Collected data
>>>>
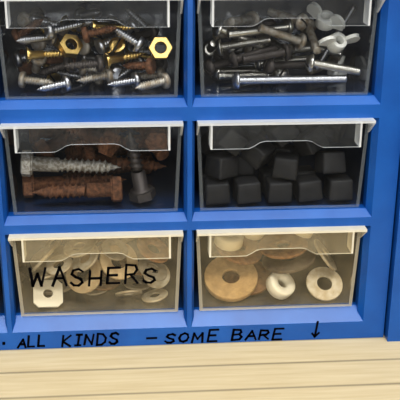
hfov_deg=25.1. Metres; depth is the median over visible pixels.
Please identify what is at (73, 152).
screw
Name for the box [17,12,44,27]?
screw
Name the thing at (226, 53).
screw
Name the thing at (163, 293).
washer
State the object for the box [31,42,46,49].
screw
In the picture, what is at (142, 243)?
washer
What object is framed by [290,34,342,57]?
screw
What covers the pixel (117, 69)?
screw
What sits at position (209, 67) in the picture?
screw
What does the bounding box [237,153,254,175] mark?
rubber foot
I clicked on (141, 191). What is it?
screw
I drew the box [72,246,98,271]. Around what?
washer
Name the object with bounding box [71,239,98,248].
washer
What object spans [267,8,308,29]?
screw
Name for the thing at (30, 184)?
screw
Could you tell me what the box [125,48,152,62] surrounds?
screw
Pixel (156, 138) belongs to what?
bolt
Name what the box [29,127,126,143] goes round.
screw
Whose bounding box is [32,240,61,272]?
washer
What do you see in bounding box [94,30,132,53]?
screw
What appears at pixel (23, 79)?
screw
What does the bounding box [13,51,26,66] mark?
screw
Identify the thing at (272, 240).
washer
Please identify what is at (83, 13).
screw
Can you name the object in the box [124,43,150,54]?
screw
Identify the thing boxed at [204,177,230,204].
rubber foot
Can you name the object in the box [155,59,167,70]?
screw
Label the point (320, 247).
washer
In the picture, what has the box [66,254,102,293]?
washer
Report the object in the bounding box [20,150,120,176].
screw
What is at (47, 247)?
washer
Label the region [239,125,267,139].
rubber foot
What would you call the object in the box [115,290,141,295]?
washer
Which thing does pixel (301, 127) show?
rubber foot
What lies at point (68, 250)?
washer
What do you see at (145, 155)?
screw
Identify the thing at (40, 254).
washer
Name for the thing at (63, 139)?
screw
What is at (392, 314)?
base cabinet
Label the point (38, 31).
screw
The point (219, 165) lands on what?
rubber foot
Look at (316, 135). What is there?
rubber foot
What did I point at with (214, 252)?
washer
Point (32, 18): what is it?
screw
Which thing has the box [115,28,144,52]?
screw
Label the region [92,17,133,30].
screw
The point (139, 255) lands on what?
washer
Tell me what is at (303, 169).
rubber foot
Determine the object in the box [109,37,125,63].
screw
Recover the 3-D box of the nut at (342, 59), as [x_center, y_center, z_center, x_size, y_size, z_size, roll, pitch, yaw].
[0.087,-0.084,0.572,0.013,0.014,0.028,2,21,4]
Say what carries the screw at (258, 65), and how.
in the organizer
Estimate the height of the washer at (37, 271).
0.004 m
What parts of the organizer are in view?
drawer, drawer, drawer, drawer, marker note rail, drawer, drawer, drawer
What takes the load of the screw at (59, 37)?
in the organizer
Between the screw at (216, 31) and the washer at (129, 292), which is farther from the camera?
the washer at (129, 292)
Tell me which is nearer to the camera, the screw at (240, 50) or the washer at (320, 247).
the screw at (240, 50)
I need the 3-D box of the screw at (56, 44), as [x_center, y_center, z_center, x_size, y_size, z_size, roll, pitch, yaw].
[-0.088,-0.097,0.547,0.018,0.017,0.010,9,23,22]
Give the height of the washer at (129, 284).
0.003 m
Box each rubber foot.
[201,127,228,154]
[201,168,210,193]
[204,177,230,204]
[205,151,237,179]
[216,125,248,156]
[233,175,261,203]
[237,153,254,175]
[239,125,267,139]
[239,134,275,169]
[258,166,272,192]
[264,125,299,147]
[264,175,291,202]
[268,144,297,166]
[272,151,298,179]
[290,165,315,190]
[292,126,328,156]
[293,173,322,202]
[295,124,317,132]
[314,150,345,173]
[318,124,346,142]
[323,174,352,200]
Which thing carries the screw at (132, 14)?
in the organizer
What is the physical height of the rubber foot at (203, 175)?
0.014 m
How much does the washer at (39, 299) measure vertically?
0.014 m
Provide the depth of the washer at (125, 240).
0.60 m
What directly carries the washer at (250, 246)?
in the organizer
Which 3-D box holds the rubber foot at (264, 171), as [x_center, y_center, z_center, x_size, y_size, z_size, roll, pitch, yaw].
[0.047,-0.014,0.592,0.016,0.014,0.016,-3,21,-9]
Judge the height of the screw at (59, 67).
0.012 m
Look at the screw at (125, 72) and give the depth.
0.55 m
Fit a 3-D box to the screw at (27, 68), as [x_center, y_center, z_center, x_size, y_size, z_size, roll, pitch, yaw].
[-0.108,-0.086,0.560,0.010,0.014,0.021,-3,21,-9]
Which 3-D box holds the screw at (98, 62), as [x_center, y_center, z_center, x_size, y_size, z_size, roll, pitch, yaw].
[-0.069,-0.080,0.532,0.024,0.010,0.010,-7,22,-18]
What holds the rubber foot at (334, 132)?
in the organizer
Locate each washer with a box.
[30,245,63,269]
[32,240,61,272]
[32,270,54,279]
[33,272,54,280]
[33,280,62,307]
[43,240,61,253]
[43,273,70,294]
[45,253,55,260]
[45,254,71,274]
[63,239,94,257]
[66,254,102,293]
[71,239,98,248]
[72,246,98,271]
[85,271,120,290]
[85,282,105,294]
[89,238,107,254]
[99,243,137,279]
[102,238,127,260]
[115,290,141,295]
[120,250,147,274]
[121,238,134,242]
[124,278,149,289]
[137,237,168,262]
[138,257,166,280]
[142,289,167,302]
[144,263,169,288]
[204,257,257,301]
[207,242,244,257]
[215,237,262,264]
[224,261,270,294]
[259,234,307,258]
[262,245,314,273]
[306,267,342,300]
[314,239,336,270]
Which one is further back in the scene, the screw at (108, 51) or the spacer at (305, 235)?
the spacer at (305, 235)
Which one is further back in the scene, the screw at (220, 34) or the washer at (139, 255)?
the washer at (139, 255)
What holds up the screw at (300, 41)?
in the organizer
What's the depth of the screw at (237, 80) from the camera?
0.55 m
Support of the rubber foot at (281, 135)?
in the organizer
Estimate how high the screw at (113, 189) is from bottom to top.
0.017 m
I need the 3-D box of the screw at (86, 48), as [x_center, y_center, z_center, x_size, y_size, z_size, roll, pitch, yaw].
[-0.069,-0.096,0.554,0.010,0.010,0.022,5,22,12]
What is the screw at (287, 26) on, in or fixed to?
in the organizer
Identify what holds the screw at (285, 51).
in the organizer
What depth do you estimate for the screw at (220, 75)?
0.55 m
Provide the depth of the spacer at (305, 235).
0.60 m
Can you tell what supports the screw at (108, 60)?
in the organizer
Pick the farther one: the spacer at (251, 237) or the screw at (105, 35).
the spacer at (251, 237)
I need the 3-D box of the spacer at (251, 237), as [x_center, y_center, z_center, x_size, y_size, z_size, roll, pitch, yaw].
[0.036,0.018,0.608,0.019,0.016,0.019,-17,27,-38]
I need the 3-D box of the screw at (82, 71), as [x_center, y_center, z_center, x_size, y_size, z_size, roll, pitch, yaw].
[-0.063,-0.081,0.550,0.023,0.011,0.010,-6,22,-15]
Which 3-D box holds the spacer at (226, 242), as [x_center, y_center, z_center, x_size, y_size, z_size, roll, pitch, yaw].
[0.019,0.026,0.596,0.019,0.012,0.020,-12,24,-29]
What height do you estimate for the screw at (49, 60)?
0.010 m
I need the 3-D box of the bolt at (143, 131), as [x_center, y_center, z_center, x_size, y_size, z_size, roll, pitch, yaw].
[-0.033,-0.044,0.585,0.016,0.028,0.041,-11,24,-28]
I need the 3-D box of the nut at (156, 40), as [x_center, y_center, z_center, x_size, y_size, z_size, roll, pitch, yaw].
[-0.023,-0.090,0.533,0.014,0.013,0.006,-1,4,-4]
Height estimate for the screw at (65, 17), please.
0.012 m
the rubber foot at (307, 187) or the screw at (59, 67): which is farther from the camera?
the rubber foot at (307, 187)
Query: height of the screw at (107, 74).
0.010 m
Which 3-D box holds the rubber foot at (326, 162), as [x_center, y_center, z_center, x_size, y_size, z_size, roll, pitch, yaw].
[0.083,-0.024,0.574,0.016,0.017,0.018,-6,22,-15]
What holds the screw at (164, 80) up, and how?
in the organizer
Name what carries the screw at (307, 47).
in the organizer
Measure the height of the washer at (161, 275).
0.012 m
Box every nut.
[58,34,82,57]
[148,37,172,58]
[307,2,344,30]
[318,32,359,53]
[327,55,346,75]
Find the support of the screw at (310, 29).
in the organizer
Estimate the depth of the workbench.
0.56 m
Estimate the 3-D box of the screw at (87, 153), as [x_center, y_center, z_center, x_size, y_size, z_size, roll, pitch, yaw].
[-0.049,-0.026,0.586,0.057,0.020,0.016,-3,21,-10]
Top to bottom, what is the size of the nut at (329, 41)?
0.013 m
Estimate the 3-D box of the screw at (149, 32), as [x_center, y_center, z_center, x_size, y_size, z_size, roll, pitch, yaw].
[-0.036,-0.100,0.548,0.010,0.010,0.024,15,26,34]
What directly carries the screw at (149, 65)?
in the organizer
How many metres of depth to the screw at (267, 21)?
0.56 m
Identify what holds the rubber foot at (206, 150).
in the organizer
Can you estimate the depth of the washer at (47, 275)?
0.58 m
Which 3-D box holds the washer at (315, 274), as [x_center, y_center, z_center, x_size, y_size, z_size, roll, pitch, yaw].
[0.084,0.056,0.604,0.025,0.016,0.020,-4,21,-10]
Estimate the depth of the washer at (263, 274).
0.61 m
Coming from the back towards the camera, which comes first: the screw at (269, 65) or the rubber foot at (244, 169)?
the rubber foot at (244, 169)
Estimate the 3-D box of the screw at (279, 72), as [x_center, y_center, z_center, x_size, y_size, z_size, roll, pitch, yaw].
[0.053,-0.082,0.571,0.011,0.011,0.028,6,22,14]
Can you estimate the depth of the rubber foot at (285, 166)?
0.56 m
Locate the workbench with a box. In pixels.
[0,334,399,399]
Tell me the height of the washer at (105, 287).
0.006 m
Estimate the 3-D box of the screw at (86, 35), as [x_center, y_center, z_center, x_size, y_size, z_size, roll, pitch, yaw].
[-0.059,-0.097,0.527,0.022,0.011,0.010,0,21,-2]
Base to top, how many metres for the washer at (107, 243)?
0.011 m
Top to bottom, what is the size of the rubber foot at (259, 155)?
0.020 m
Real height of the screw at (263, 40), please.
0.013 m
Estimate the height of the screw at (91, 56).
0.010 m
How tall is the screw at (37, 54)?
0.010 m
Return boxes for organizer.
[0,0,399,349]
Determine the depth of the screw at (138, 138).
0.59 m
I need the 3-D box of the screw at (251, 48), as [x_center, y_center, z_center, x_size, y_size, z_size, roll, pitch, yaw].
[0.034,-0.098,0.574,0.011,0.011,0.032,1,21,2]
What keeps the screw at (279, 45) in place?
in the organizer
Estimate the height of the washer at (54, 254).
0.011 m
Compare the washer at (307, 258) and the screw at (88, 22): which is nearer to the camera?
the screw at (88, 22)
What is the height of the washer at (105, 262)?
0.021 m
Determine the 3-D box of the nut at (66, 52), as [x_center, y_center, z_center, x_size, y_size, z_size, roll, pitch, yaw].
[-0.076,-0.091,0.531,0.014,0.013,0.006,2,-16,-24]
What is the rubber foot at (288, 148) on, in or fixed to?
in the organizer
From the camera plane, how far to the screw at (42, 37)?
0.53 m
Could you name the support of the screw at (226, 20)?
in the organizer
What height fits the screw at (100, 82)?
0.010 m
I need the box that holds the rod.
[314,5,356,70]
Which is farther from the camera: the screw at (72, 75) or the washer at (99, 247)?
the washer at (99, 247)
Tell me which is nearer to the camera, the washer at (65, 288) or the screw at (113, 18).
the screw at (113, 18)
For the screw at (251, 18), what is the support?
in the organizer
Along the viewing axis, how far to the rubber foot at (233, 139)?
0.56 m
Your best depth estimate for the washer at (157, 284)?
0.60 m
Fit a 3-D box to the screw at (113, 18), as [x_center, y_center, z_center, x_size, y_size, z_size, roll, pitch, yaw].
[-0.052,-0.106,0.550,0.010,0.010,0.021,-7,22,-18]
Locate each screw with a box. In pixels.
[11,18,43,43]
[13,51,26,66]
[16,33,56,44]
[17,7,43,27]
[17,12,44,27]
[18,49,32,74]
[18,71,54,87]
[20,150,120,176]
[22,17,49,45]
[22,173,126,197]
[26,46,62,63]
[28,15,68,35]
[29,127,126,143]
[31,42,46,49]
[31,50,46,73]
[31,176,122,201]
[32,128,94,156]
[37,75,71,91]
[38,57,74,75]
[39,27,68,50]
[42,63,60,81]
[44,20,85,39]
[45,56,75,64]
[56,70,82,79]
[57,33,71,48]
[58,128,120,156]
[59,15,97,37]
[62,149,152,177]
[64,55,103,71]
[64,141,127,159]
[70,128,167,148]
[74,7,100,18]
[75,15,108,31]
[77,67,113,83]
[79,38,94,54]
[79,59,114,75]
[81,25,117,42]
[81,50,103,60]
[81,147,166,173]
[88,72,102,84]
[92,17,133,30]
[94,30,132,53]
[99,32,114,39]
[102,38,115,55]
[103,52,145,68]
[106,16,124,32]
[108,72,140,88]
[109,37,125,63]
[110,64,122,79]
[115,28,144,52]
[118,57,143,77]
[122,58,155,73]
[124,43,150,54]
[125,18,139,31]
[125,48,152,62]
[126,8,159,32]
[126,131,155,202]
[130,68,165,79]
[131,25,157,40]
[135,73,170,89]
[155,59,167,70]
[202,39,216,56]
[203,58,242,75]
[212,20,263,48]
[212,32,264,41]
[212,66,257,79]
[213,50,229,61]
[215,36,271,55]
[217,70,271,79]
[224,14,245,29]
[226,18,293,38]
[227,11,259,26]
[227,39,244,53]
[229,43,277,67]
[232,72,346,88]
[242,43,291,63]
[244,46,257,52]
[254,55,307,70]
[256,34,295,59]
[258,16,275,34]
[258,23,306,49]
[263,58,305,73]
[264,43,312,52]
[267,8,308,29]
[272,69,288,75]
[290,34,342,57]
[300,19,321,54]
[305,54,360,75]
[306,55,340,74]
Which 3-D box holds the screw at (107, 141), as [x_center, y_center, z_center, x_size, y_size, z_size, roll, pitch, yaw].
[-0.081,-0.044,0.576,0.066,0.025,0.015,12,24,28]
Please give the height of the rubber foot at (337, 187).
0.014 m
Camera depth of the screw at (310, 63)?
0.54 m
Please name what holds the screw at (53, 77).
in the organizer
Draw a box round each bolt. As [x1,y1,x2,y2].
[129,127,168,160]
[143,127,170,152]
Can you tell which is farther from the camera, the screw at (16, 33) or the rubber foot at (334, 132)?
the rubber foot at (334, 132)
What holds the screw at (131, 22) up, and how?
in the organizer
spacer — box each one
[214,235,243,250]
[244,234,264,239]
[266,273,294,299]
[296,233,312,238]
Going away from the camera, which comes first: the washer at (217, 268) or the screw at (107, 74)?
the screw at (107, 74)
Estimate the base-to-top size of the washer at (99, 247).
0.011 m
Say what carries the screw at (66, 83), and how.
in the organizer
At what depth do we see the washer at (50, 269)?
0.58 m
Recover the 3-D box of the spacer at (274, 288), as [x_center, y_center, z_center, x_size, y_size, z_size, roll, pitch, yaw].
[0.054,0.057,0.601,0.019,0.018,0.018,-16,26,-36]
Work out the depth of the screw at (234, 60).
0.54 m
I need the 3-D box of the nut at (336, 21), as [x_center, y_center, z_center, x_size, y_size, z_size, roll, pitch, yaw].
[0.078,-0.113,0.554,0.027,0.017,0.013,19,28,39]
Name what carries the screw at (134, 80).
in the organizer
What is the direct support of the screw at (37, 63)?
in the organizer
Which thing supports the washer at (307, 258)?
in the organizer
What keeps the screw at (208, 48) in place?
in the organizer
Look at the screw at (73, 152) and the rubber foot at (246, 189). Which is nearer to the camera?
the rubber foot at (246, 189)
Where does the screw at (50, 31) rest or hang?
in the organizer
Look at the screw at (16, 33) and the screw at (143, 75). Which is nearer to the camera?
the screw at (16, 33)
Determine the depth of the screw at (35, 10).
0.57 m
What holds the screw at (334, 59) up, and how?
in the organizer
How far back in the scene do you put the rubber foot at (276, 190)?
0.57 m
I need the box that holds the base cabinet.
[384,157,399,341]
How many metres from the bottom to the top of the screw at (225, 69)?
0.011 m
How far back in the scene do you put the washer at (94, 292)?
0.60 m
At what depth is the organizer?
0.57 m
<<<<
What is needed is an exact copy of the lines from the one containing "What holds the screw at (334, 59)" through the final line of the data, both included, and nothing more.

What holds the screw at (334, 59) up, and how?
in the organizer
How far back in the scene do you put the rubber foot at (276, 190)?
0.57 m
I need the box that holds the base cabinet.
[384,157,399,341]
How many metres from the bottom to the top of the screw at (225, 69)?
0.011 m
How far back in the scene do you put the washer at (94, 292)?
0.60 m
At what depth is the organizer?
0.57 m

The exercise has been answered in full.